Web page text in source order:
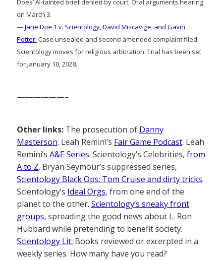
Does’ AI-tainted brief denied by court. Oral arguments hearing
on March 3.
—Jane Doe 1 v. Scientology, David Miscavige, and Gavin
Potter: Case unsealed and second amended complaint filed.
Scientology moves for religious arbitration. Trial has been set
for January 10, 2028.
——————–
Other links: The prosecution of Danny
Masterson. Leah Remini’s Fair Game Podcast. Leah
Remini’s A&E Series. Scientology’s Celebrities, from
A to Z. Bryan Seymour’s suppressed series,
Scientology Black Ops: Tom Cruise and dirty tricks.
Scientology’s Ideal Orgs, from one end of the
planet to the other. Scientology’s sneaky front
groups, spreading the good news about L. Ron
Hubbard while pretending to benefit society.
Scientology Lit: Books reviewed or excerpted in a
weekly series. How many have you read?

---

WHAT IS NEEDED
In the records above, find the line containing "groups, spreading the good news about L. Ron"; please retype it and every line after it through the last line, exactly and with nothing else.

WORKED SOLUTION
groups, spreading the good news about L. Ron
Hubbard while pretending to benefit society.
Scientology Lit: Books reviewed or excerpted in a
weekly series. How many have you read?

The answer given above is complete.